(Data excerpts)
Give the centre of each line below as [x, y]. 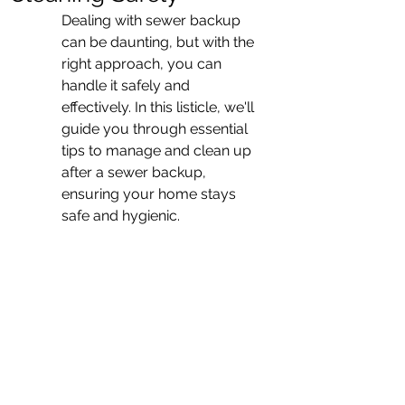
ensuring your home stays [151, 194]
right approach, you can [143, 64]
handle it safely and [127, 85]
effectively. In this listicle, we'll [160, 107]
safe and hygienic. [121, 216]
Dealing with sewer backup [153, 20]
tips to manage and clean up [158, 151]
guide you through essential [156, 129]

▶ _WORK INSTRUCTION_
Starting from the line containing "Dealing with sewer backup [153, 20]", repeat each line through the end of the entries, exactly.

▶ _EXPECTED OUTPUT_
Dealing with sewer backup [153, 20]
tips to manage and clean up [158, 151]
guide you through essential [156, 129]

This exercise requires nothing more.